» **What to do**: Go to the line with "Вопрос - ответ (41, 182)" in the entries below and write out every line from there through the line with "live and play", exactly and without pictures.

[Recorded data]
——————

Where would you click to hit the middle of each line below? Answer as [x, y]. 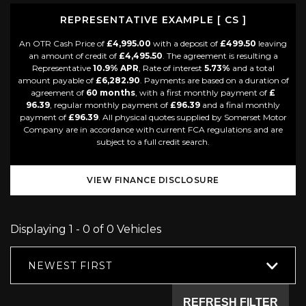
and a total [252, 68]
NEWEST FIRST [70, 265]
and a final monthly [240, 105]
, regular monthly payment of [110, 105]
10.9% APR [115, 68]
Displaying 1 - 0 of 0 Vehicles [86, 229]
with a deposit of [185, 43]
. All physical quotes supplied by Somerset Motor [192, 117]
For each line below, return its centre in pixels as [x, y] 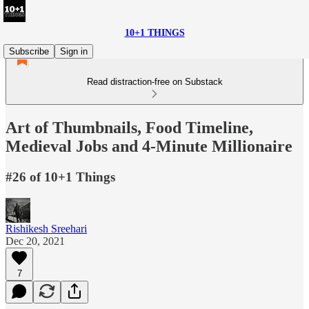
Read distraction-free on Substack [154, 82]
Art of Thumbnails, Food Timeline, [129, 127]
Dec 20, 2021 [35, 241]
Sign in [74, 51]
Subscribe [29, 51]
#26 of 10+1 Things [60, 177]
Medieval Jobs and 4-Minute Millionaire [149, 146]
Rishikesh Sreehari [46, 228]
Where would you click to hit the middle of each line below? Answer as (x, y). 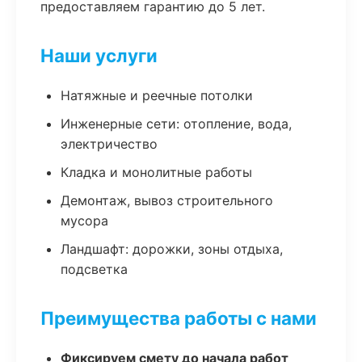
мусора (84, 221)
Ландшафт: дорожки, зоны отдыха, (172, 249)
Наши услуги (99, 55)
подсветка (94, 269)
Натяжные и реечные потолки (157, 95)
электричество (109, 144)
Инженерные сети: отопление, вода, (176, 124)
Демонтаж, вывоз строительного (167, 200)
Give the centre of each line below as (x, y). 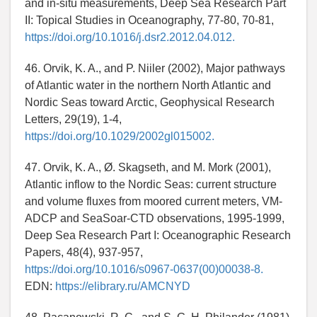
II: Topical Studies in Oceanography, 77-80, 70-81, (149, 21)
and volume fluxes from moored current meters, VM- (154, 202)
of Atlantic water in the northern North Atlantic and (148, 86)
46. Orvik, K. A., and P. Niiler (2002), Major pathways (155, 69)
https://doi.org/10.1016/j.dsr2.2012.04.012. (130, 38)
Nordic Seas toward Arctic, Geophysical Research (150, 103)
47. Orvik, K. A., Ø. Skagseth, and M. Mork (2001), (148, 168)
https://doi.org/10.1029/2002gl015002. (120, 137)
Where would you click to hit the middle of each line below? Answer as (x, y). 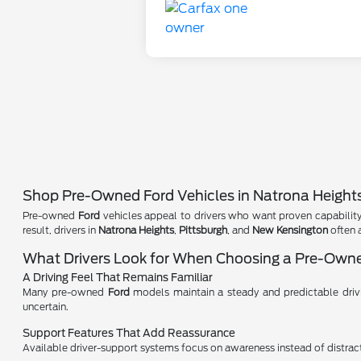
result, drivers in (61, 230)
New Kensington (290, 230)
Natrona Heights (137, 230)
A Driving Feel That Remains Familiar (118, 277)
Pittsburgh (203, 230)
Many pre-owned (65, 292)
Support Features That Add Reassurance (129, 333)
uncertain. (46, 306)
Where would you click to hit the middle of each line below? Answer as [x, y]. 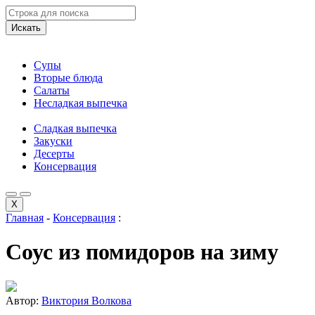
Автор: [24, 300]
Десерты [54, 154]
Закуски [53, 141]
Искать [26, 28]
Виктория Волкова [86, 300]
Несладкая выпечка [81, 103]
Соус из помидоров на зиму [142, 252]
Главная [25, 218]
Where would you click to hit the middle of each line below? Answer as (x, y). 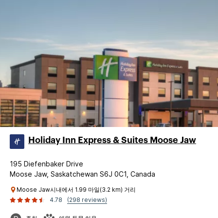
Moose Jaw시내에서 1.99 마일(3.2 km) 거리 (76, 189)
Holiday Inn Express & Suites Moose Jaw (112, 140)
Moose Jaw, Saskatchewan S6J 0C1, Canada (82, 174)
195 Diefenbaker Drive (46, 163)
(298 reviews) (87, 200)
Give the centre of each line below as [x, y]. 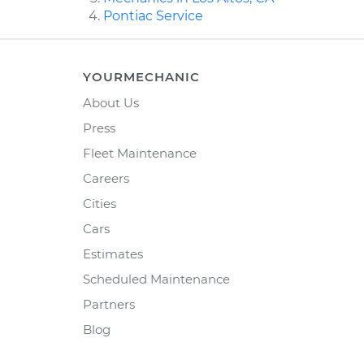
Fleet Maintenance [140, 154]
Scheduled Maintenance [156, 279]
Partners [109, 305]
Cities [100, 204]
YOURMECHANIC [141, 77]
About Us [111, 103]
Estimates [113, 254]
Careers [106, 179]
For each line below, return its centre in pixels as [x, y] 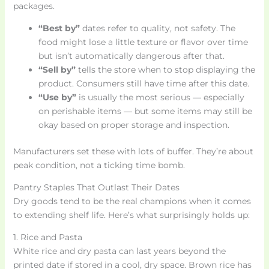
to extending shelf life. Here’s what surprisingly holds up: [131, 215]
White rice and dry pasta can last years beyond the [119, 251]
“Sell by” [57, 69]
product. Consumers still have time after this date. [144, 83]
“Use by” [57, 97]
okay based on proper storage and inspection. [134, 125]
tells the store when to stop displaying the [165, 69]
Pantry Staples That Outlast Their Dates [96, 187]
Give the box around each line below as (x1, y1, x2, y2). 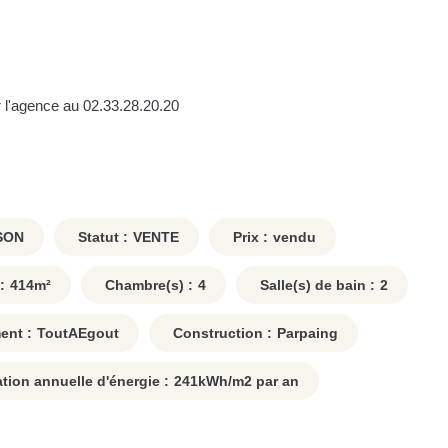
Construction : (169, 325, 272, 342)
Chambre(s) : (101, 277, 193, 294)
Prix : (229, 229, 268, 246)
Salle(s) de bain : (256, 277, 375, 294)
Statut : (74, 229, 128, 246)
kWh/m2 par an (198, 373, 299, 390)
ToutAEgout (37, 325, 119, 342)
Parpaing (277, 325, 338, 342)
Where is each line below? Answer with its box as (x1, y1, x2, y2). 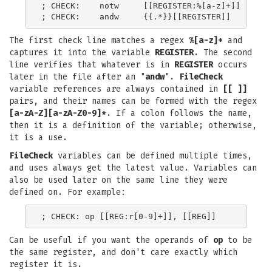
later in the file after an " (9, 72, 145, 82)
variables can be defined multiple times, (53, 151, 252, 161)
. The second (194, 47, 252, 58)
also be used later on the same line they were (9, 175, 228, 185)
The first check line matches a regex (9, 35, 189, 46)
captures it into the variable (9, 47, 155, 58)
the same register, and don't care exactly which (9, 247, 237, 257)
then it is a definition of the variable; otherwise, (9, 120, 257, 131)
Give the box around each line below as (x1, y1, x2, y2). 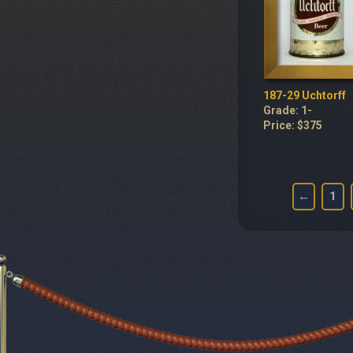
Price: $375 (263, 119, 322, 132)
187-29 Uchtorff (263, 89, 346, 102)
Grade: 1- (263, 104, 312, 117)
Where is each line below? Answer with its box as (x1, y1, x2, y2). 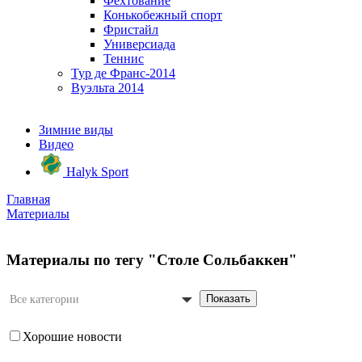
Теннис (103, 52, 144, 65)
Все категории (10, 293, 79, 306)
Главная (6, 192, 50, 206)
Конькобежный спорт (103, 8, 222, 22)
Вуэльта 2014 (71, 81, 144, 95)
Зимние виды (39, 123, 113, 137)
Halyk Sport (63, 165, 128, 179)
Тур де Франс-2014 (71, 66, 175, 80)
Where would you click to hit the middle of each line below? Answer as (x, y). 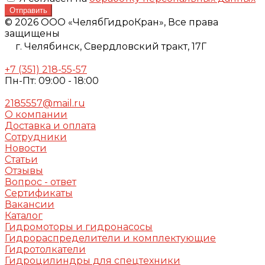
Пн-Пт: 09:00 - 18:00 (52, 81)
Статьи (21, 160)
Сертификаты (39, 193)
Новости (26, 148)
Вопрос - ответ (41, 182)
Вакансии (30, 205)
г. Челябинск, (49, 47)
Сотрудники (36, 137)
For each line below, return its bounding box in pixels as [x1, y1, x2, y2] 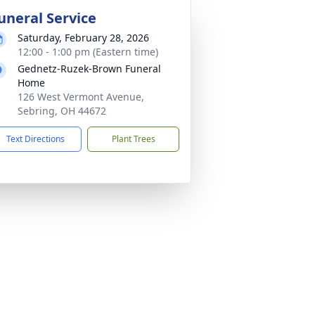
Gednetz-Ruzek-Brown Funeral [18, 62, 161, 75]
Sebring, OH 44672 [18, 104, 106, 117]
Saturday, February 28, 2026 [18, 31, 149, 44]
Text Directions [6, 133, 65, 145]
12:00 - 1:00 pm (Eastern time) [18, 45, 158, 58]
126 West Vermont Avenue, [18, 90, 144, 103]
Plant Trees [111, 133, 155, 145]
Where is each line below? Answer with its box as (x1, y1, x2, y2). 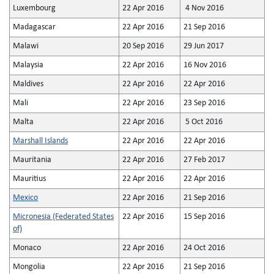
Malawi (13, 42, 39, 51)
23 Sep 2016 (183, 98, 225, 108)
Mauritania (13, 155, 51, 165)
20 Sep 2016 (122, 42, 164, 51)
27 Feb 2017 (183, 155, 225, 165)
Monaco (13, 243, 41, 253)
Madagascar (13, 23, 56, 32)
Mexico (13, 193, 38, 202)
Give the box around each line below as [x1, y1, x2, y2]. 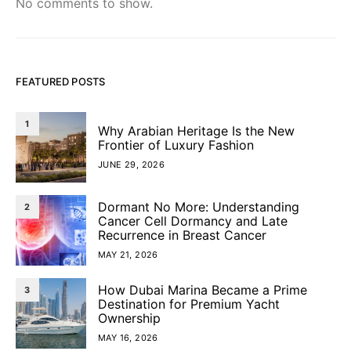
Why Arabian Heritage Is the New [98, 123, 295, 139]
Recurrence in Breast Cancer [98, 227, 266, 244]
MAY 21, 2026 [98, 249, 158, 261]
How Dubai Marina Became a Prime [98, 282, 307, 299]
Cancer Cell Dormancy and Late [98, 213, 288, 230]
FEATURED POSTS [16, 75, 106, 89]
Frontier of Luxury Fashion [98, 137, 254, 154]
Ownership [98, 310, 161, 327]
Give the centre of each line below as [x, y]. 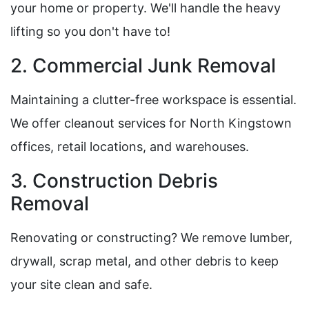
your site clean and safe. [81, 285]
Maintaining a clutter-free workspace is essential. [153, 100]
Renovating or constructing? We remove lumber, [151, 238]
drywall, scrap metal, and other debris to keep [144, 261]
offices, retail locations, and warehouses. [130, 147]
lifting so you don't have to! [90, 32]
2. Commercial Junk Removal [143, 66]
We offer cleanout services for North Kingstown [151, 123]
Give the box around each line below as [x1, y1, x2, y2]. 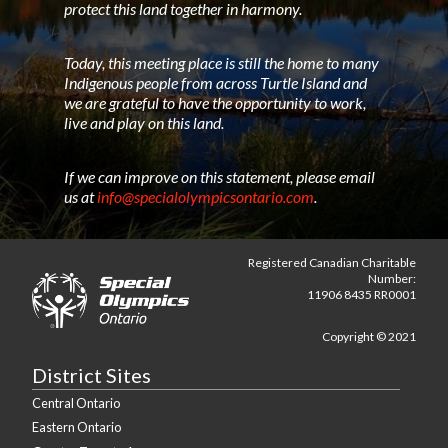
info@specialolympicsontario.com [97, 187, 314, 207]
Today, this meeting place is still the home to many [64, 53, 379, 72]
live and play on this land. [64, 113, 224, 132]
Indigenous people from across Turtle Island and [64, 73, 367, 92]
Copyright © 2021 [322, 329, 416, 345]
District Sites [32, 363, 151, 388]
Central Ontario [32, 394, 120, 411]
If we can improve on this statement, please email [64, 167, 375, 187]
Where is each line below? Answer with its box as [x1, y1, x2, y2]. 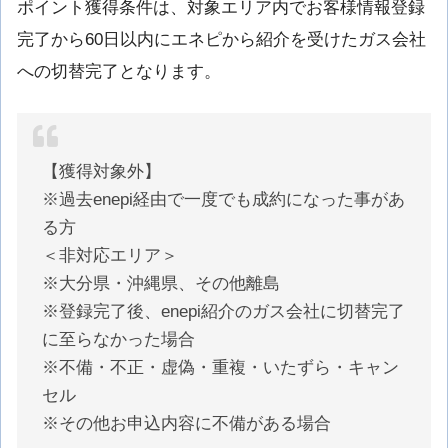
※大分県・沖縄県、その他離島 [42, 273, 281, 293]
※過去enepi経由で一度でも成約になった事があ [42, 189, 406, 209]
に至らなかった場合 [42, 329, 196, 349]
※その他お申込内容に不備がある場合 [42, 413, 332, 433]
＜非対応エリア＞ [42, 245, 179, 265]
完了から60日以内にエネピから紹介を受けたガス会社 [17, 29, 426, 49]
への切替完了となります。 [17, 61, 221, 81]
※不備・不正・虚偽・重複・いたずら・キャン [42, 357, 400, 377]
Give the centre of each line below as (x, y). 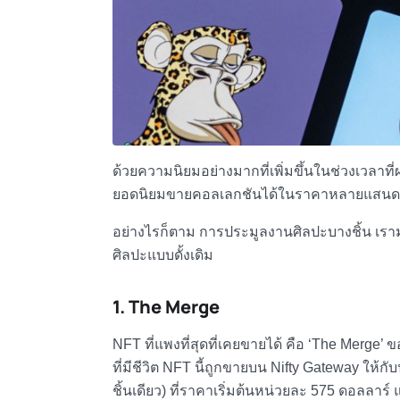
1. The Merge (166, 307)
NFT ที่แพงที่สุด (160, 345)
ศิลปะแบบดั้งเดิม (162, 255)
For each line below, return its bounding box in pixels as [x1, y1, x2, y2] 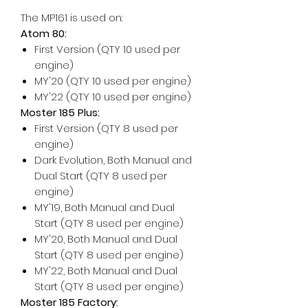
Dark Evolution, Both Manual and [34, 152, 192, 167]
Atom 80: [21, 25, 67, 41]
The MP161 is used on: [21, 10, 122, 25]
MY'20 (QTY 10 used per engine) [34, 73, 191, 88]
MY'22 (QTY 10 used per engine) [34, 89, 191, 104]
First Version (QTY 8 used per [34, 120, 178, 135]
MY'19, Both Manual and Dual [34, 199, 175, 214]
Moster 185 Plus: [21, 104, 100, 120]
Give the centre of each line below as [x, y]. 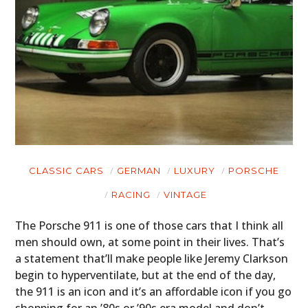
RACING [131, 195]
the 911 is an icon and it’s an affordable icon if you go [154, 292]
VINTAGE [185, 195]
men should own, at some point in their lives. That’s [150, 242]
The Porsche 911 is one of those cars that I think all [150, 226]
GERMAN [139, 171]
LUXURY [195, 171]
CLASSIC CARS [66, 171]
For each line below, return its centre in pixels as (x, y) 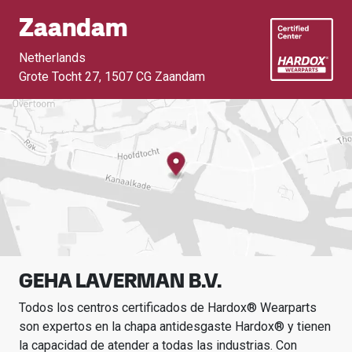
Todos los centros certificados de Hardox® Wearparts (168, 308)
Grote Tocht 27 (59, 77)
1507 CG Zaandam (155, 77)
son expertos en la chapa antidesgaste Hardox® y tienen (175, 326)
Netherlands (52, 58)
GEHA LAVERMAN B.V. (120, 280)
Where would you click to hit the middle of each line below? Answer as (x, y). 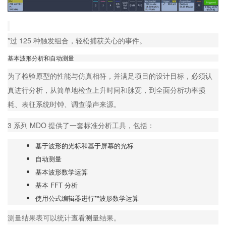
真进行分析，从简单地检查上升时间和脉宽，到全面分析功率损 (106, 90)
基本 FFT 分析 (56, 185)
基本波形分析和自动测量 (41, 58)
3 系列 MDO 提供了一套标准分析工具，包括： (81, 125)
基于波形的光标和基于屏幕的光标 (84, 146)
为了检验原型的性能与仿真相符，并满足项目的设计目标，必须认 (110, 76)
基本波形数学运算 (62, 172)
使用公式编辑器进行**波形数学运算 (87, 198)
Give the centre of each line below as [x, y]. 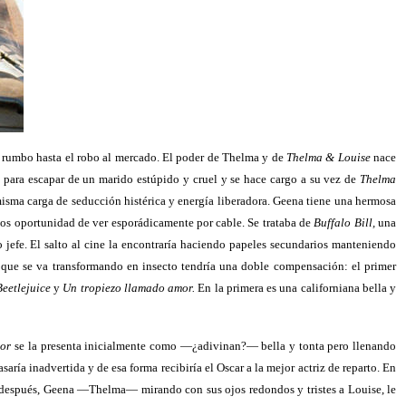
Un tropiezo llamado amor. [129, 288]
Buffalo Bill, [344, 222]
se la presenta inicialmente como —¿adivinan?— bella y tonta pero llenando [204, 346]
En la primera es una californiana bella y [296, 288]
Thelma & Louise [329, 157]
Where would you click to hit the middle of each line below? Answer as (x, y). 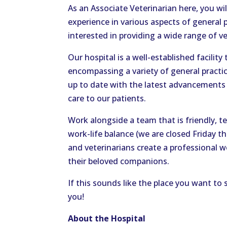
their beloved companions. (119, 161)
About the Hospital (107, 219)
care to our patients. (107, 99)
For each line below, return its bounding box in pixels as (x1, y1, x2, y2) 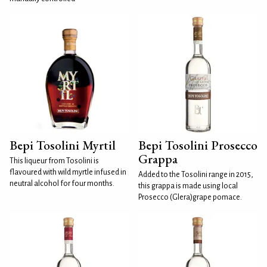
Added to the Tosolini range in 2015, (138, 170, 253, 179)
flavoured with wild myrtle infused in (10, 168, 126, 177)
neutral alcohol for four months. (10, 179, 114, 188)
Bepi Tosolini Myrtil (10, 137, 116, 154)
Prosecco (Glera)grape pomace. (138, 193, 242, 202)
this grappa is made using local (138, 182, 238, 191)
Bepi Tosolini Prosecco (138, 137, 257, 154)
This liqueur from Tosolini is (10, 157, 99, 166)
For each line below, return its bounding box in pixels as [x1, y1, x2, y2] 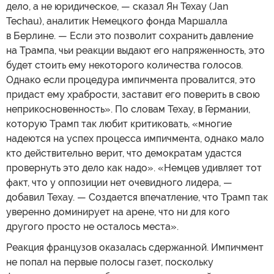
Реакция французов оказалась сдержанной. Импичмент [6, 241, 264, 253]
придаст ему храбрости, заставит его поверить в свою [6, 88, 260, 100]
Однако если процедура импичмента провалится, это [6, 73, 256, 86]
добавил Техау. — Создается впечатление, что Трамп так [6, 191, 268, 203]
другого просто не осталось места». [6, 220, 179, 232]
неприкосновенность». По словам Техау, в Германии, [6, 103, 250, 115]
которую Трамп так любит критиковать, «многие [6, 117, 232, 130]
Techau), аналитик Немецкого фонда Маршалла [6, 15, 228, 27]
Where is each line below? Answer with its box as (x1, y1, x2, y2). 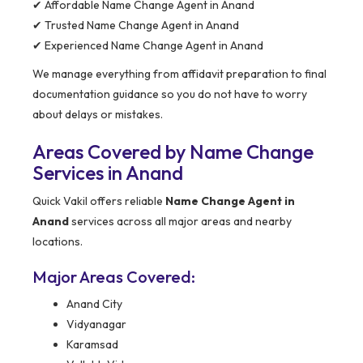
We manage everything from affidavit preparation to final (32, 66, 327, 82)
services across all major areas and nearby (69, 214, 292, 229)
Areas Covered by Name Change (32, 139, 314, 164)
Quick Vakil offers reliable (32, 194, 165, 209)
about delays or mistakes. (32, 107, 163, 122)
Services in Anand (32, 160, 183, 186)
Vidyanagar (66, 317, 126, 332)
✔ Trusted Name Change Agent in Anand (32, 18, 239, 33)
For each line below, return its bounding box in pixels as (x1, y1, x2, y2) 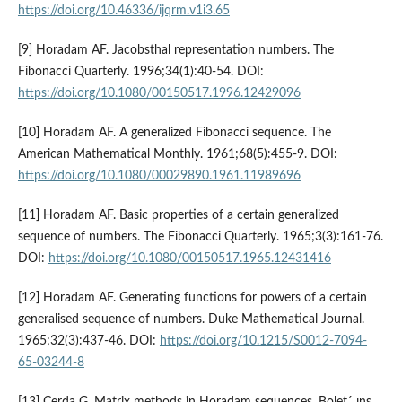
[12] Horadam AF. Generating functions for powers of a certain (17, 292, 367, 305)
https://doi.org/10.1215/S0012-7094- (159, 335, 367, 348)
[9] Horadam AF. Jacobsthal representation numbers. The (17, 44, 334, 57)
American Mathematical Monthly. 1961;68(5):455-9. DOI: (17, 148, 337, 162)
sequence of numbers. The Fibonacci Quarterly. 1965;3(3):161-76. (17, 231, 383, 244)
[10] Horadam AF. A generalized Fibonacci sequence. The (17, 127, 331, 140)
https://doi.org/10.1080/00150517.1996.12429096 (17, 87, 301, 100)
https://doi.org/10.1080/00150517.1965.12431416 (48, 252, 331, 266)
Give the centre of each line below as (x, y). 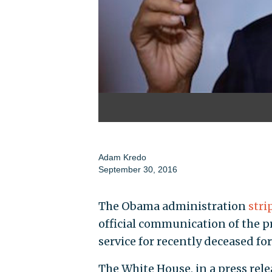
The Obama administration (173, 206)
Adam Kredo (122, 158)
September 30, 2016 (138, 170)
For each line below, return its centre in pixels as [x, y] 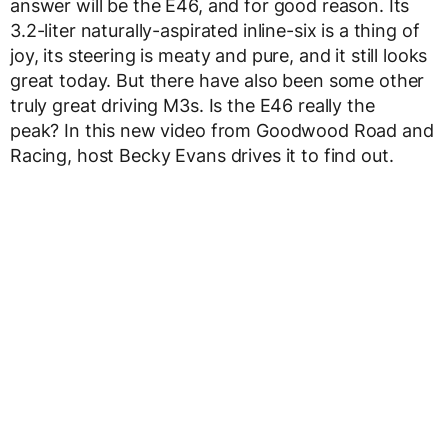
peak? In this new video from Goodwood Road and [222, 130]
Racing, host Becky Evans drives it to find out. [202, 155]
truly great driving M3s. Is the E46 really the [192, 105]
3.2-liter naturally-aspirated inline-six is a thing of [215, 30]
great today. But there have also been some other [217, 80]
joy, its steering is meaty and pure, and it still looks [219, 55]
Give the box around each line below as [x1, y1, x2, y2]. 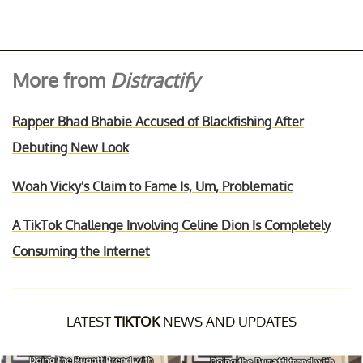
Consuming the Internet [12, 242, 150, 259]
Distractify [110, 66, 199, 92]
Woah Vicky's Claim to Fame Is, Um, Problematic [12, 177, 293, 194]
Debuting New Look [12, 139, 129, 156]
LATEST [66, 312, 114, 330]
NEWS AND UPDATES [160, 312, 297, 330]
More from [12, 66, 110, 92]
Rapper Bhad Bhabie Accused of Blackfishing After [12, 113, 304, 130]

——————

» **Result for this task**:
Вопрос - ответ (41, 182)
Вакансии (30, 205)
г. Челябинск, (49, 47)
Сотрудники (36, 137)
For each line below, return its bounding box in pixels as [x1, y1, x2, y2] 
Gednetz-Ruzek-Brown Funeral [18, 62, 161, 75]
Sebring, OH 44672 [18, 104, 106, 117]
Saturday, February 28, 2026 [18, 31, 149, 44]
Text Directions [6, 133, 65, 145]
12:00 - 1:00 pm (Eastern time) [18, 45, 158, 58]
126 West Vermont Avenue, [18, 90, 144, 103]
Plant Trees [111, 133, 155, 145]
Where is each line below? Answer with its box as (x1, y1, x2, y2). 
Malawi (13, 42, 39, 51)
23 Sep 2016 (183, 98, 225, 108)
Mauritania (13, 155, 51, 165)
20 Sep 2016 (122, 42, 164, 51)
27 Feb 2017 (183, 155, 225, 165)
Monaco (13, 243, 41, 253)
Madagascar (13, 23, 56, 32)
Mexico (13, 193, 38, 202)
Give the box around each line below as [x1, y1, x2, y2]. 
Why Arabian Heritage Is the New [98, 123, 295, 139]
Recurrence in Breast Cancer [98, 227, 266, 244]
MAY 21, 2026 [98, 249, 158, 261]
How Dubai Marina Became a Prime [98, 282, 307, 299]
Cancer Cell Dormancy and Late [98, 213, 288, 230]
FEATURED POSTS [16, 75, 106, 89]
Frontier of Luxury Fashion [98, 137, 254, 154]
Ownership [98, 310, 161, 327]
Give the centre of each line below as [x, y]. 
your site clean and safe. [81, 285]
Maintaining a clutter-free workspace is essential. [153, 100]
Renovating or constructing? We remove lumber, [151, 238]
drywall, scrap metal, and other debris to keep [144, 261]
offices, retail locations, and warehouses. [130, 147]
lifting so you don't have to! [90, 32]
2. Commercial Junk Removal [143, 66]
We offer cleanout services for North Kingstown [151, 123]
Give the box around each line below as [x1, y1, x2, y2]. 
info@specialolympicsontario.com [97, 187, 314, 207]
Today, this meeting place is still the home to many [64, 53, 379, 72]
live and play on this land. [64, 113, 224, 132]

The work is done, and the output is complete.